Template Management: The Other Foot

Bounce monitoring gets most of the attention because the consequences are immediate and severe. But template management is a slower, quieter source of operational pain that teams hit around the same time.

SES has a native template system. It works. The problem is that managing templates through the SES console means editing production content in a text box, with no version history, no review process, and no way to preview how the template renders across email clients before you push it live.

In practice, teams respond to this in one of a few ways:

They stop using SES templates and do all rendering application-side, which means template changes require code deployments
They build custom tooling to manage SES templates via the API, which becomes another maintenance burden
They just edit templates directly in the console and accept the risk

None of these are good. Template changes are high-risk operations—a broken variable reference or a malformed HTML tag can make thousands of emails render incorrectly before anyone notices.

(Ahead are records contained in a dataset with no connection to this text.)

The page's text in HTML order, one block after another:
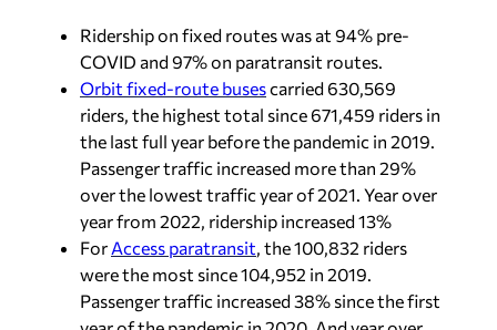
Ridership on fixed routes was at 94% pre-
COVID and 97% on paratransit routes.
Orbit fixed-route busescarried 630,569
riders, the highest total since 671,459 riders in
the last full year before the pandemic in 2019.
Passenger traffic increased more than 29%
over the lowest traffic year of 2021. Year over
year from 2022, ridership increased 13%
For Access paratransit, the 100,832 riders
were the most since 104,952 in 2019.
Passenger traffic increased 38% since the first
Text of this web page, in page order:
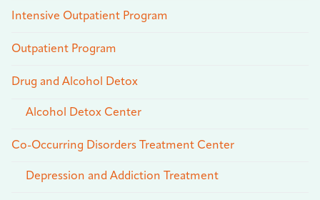
Intensive Outpatient Program
Outpatient Program
Drug and Alcohol Detox
Alcohol Detox Center
Co-Occurring Disorders Treatment Center
Depression and Addiction Treatment
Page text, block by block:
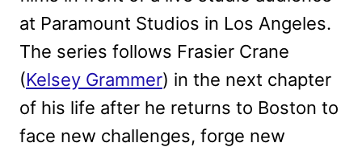
at Paramount Studios in Los Angeles.
The series follows Frasier Crane
(Kelsey Grammer) in the next chapter
of his life after he returns to Boston to
face new challenges, forge new
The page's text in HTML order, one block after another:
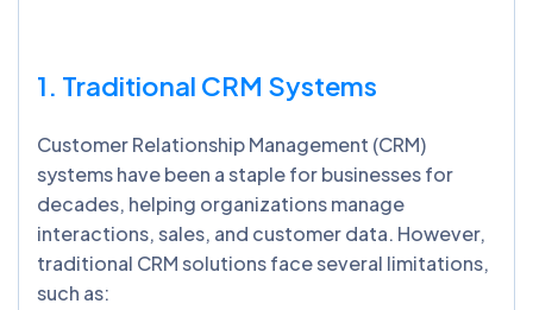
1. Traditional CRM Systems
Customer Relationship Management (CRM)
systems have been a staple for businesses for
decades, helping organizations manage
interactions, sales, and customer data. However,
traditional CRM solutions face several limitations,
such as:

That's the kind of change that belongs in a pull request, reviewed by someone who can catch the mistake before it ships.

Git-native template management—where templates live in a repository, changes go through review, and deployment is auditable—is the operational pattern that actually fits how software teams work. It's just not something SES provides out of the box.

The Real Cost of Deferring This

Let's be direct about the math here.

Building a basic SES observability stack yourself—SNS configuration, Lambda processing, CloudWatch dashboards, alerting—takes roughly two to four weeks of engineering time, depending on how thorough you want to be. Maintaining it over the following year, accounting for debugging, keeping up with AWS API changes, and responding to operational incidents, adds up to meaningful ongoing cost.

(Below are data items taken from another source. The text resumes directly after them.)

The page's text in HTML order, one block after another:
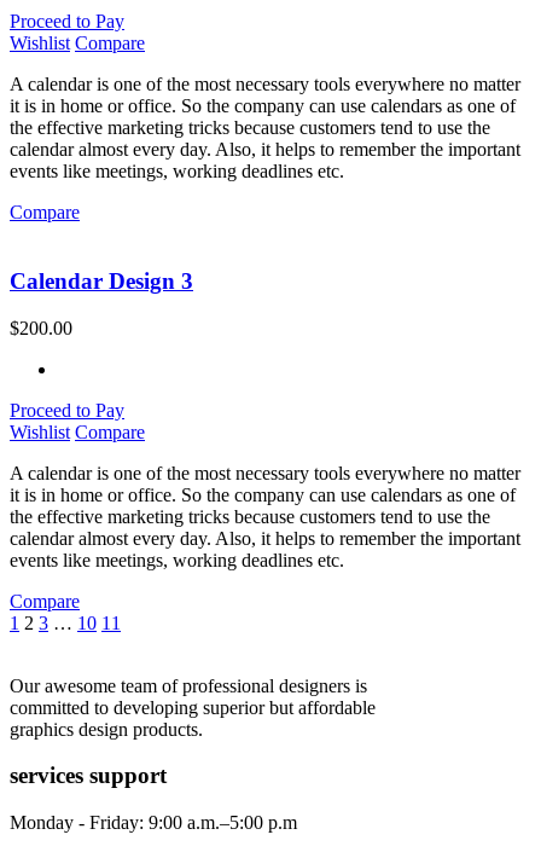
Proceed to Pay
Wishlist Compare
A calendar is one of the most necessary tools everywhere no matter
it is in home or office. So the company can use calendars as one of
the effective marketing tricks because customers tend to use the
calendar almost every day. Also, it helps to remember the important
events like meetings, working deadlines etc.
Compare
Calendar Design 3
$200.00
Proceed to Pay
Wishlist Compare
A calendar is one of the most necessary tools everywhere no matter
it is in home or office. So the company can use calendars as one of
the effective marketing tricks because customers tend to use the
calendar almost every day. Also, it helps to remember the important
events like meetings, working deadlines etc.
Compare
1 2 3 … 10 11
Our awesome team of professional designers is
committed to developing superior but affordable
graphics design products.
services support
Monday - Friday: 9:00 a.m.–5:00 p.m

Against that, the cost of one SES suspension event—the engineering time to diagnose and recover, the customer impact, the support load, the potential reputation damage if high-value customers were affected—can easily exceed the annual cost of a dedicated tool.

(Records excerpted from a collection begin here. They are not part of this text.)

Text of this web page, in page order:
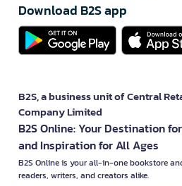
Download B2S app
B2S, a business unit of Central
Company Limited
B2S Online: Your Destination
and Inspiration for All Ages
B2S Online is your all-in-one bookstore
readers, writers, and creators alike.
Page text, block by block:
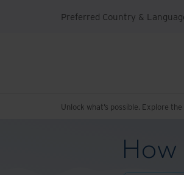
Preferred Country &
Unlock what’s possible. Explore

The teams that defer monitoring usually do it for a sensible reason: they're small, they're moving fast, and building an observability stack feels like yak shaving when there are product features to ship. That calculus is understandable. It just doesn't hold once you hit any kind of scale, and "any kind of scale" tends to arrive faster than expected.

What to Actually Do

If you're running SES in production and you don't have bounce and complaint rate alerting configured today, that's the first thing to fix. At minimum:

Enable SES event publishing for bounces and complaints on every configuration set you're using
Route those events somewhere actionable—an SNS topic that triggers a Lambda to post to Slack works, even if it's rough
Set a calendar reminder to manually check your SES account-level metrics once a week until you have automated alerting

This won't give you trend visibility or message-level delivery tracking, but it will prevent the scenario where you find out about a suspension from a customer.

For teams that are past the "duct tape and willpower" stage—where email is business-critical and the engineering cost of DIY observability is real—the honest answer is that a dedicated control plane makes more sense than another internal tool. SendOps is what we built for exactly this use case: it connects to your existing SES setup, surfaces the metrics and alerting you need, and gives your whole team visibility without touching your sending path or requiring AWS console access.

The Takeaway

SES is excellent infrastructure. The operational gap around it is real, and it's not something you can reason away by being careful. Bounce spikes happen. Lists get stale. Campaign sends hit bad segments. The teams that come through those events intact are the ones who knew the spike was happening before their account got flagged—not the ones who found out after.

Invest in observability before you need it. The window between "we should probably set up monitoring" and "why aren't our emails sending" is shorter than it looks.